- _Work required_
Given the entries that follow, write out exactly the lines starting at the one containing "OPHYLIA is male EDP 200ML." and ending at the one containing "everything that the", both ends included, and only those.

########################################

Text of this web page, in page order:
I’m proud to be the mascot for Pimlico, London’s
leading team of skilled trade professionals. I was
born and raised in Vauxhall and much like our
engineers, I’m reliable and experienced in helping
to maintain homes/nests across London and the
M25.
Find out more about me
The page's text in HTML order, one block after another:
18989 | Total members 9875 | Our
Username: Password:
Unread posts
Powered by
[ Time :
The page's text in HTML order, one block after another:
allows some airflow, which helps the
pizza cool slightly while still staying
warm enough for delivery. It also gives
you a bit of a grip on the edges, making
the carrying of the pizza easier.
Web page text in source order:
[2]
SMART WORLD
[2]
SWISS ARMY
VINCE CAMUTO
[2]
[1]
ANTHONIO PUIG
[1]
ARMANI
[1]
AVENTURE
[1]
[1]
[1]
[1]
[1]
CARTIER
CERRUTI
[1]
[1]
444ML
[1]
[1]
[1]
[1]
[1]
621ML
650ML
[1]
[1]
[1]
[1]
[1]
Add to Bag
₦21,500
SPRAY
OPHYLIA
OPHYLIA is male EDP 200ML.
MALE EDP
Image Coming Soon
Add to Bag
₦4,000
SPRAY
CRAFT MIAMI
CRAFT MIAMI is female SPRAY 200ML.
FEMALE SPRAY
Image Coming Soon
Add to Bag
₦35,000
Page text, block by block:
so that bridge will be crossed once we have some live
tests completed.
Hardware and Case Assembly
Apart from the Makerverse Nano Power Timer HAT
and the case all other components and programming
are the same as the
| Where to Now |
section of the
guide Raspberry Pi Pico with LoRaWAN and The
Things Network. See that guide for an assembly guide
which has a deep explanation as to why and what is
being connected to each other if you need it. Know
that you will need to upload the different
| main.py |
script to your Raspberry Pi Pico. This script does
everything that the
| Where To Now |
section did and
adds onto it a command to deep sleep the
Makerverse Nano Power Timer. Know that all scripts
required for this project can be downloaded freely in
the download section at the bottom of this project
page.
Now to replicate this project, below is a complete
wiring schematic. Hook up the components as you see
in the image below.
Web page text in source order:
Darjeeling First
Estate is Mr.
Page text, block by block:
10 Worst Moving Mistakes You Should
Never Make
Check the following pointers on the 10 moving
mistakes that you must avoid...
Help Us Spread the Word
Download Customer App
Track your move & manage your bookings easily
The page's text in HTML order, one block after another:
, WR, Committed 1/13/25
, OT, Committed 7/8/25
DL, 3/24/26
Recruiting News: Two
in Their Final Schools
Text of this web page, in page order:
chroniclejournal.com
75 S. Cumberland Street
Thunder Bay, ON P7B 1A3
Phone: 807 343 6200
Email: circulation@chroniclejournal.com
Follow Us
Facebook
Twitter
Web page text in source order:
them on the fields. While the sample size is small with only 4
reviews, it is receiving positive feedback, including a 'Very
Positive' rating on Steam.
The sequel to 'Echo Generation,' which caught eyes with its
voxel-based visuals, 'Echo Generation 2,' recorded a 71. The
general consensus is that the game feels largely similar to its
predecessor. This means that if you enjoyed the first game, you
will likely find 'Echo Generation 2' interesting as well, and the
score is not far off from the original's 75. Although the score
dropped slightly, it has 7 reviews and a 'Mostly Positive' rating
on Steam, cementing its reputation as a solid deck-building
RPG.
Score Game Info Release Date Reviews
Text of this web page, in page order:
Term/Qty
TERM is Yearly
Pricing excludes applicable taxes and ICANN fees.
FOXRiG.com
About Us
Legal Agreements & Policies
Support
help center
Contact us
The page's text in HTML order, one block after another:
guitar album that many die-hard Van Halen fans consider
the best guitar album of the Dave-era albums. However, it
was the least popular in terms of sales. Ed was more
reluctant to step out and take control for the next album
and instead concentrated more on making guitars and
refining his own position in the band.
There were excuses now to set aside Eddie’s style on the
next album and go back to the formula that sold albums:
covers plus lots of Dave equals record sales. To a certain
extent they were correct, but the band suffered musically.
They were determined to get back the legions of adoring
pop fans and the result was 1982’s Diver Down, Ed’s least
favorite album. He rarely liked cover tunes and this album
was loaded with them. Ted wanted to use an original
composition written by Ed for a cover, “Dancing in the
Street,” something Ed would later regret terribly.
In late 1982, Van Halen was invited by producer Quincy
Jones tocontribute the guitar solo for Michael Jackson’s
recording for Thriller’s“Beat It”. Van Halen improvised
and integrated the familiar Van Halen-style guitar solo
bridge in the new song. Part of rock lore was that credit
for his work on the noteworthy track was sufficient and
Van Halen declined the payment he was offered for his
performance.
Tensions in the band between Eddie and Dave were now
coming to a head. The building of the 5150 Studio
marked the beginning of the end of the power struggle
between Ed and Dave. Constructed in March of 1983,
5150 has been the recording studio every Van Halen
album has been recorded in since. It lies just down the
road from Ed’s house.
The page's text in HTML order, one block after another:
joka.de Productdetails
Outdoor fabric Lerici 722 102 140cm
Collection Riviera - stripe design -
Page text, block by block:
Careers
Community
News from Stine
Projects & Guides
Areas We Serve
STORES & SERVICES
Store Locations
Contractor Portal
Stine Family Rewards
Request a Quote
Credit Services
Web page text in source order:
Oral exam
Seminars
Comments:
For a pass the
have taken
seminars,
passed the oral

########################################

- _Your solution_
OPHYLIA is male EDP 200ML.
MALE EDP
Image Coming Soon
Add to Bag
₦4,000
SPRAY
CRAFT MIAMI
CRAFT MIAMI is female SPRAY 200ML.
FEMALE SPRAY
Image Coming Soon
Add to Bag
₦35,000
Page text, block by block:
so that bridge will be crossed once we have some live
tests completed.
Hardware and Case Assembly
Apart from the Makerverse Nano Power Timer HAT
and the case all other components and programming
are the same as the
| Where to Now |
section of the
guide Raspberry Pi Pico with LoRaWAN and The
Things Network. See that guide for an assembly guide
which has a deep explanation as to why and what is
being connected to each other if you need it. Know
that you will need to upload the different
| main.py |
script to your Raspberry Pi Pico. This script does
everything that the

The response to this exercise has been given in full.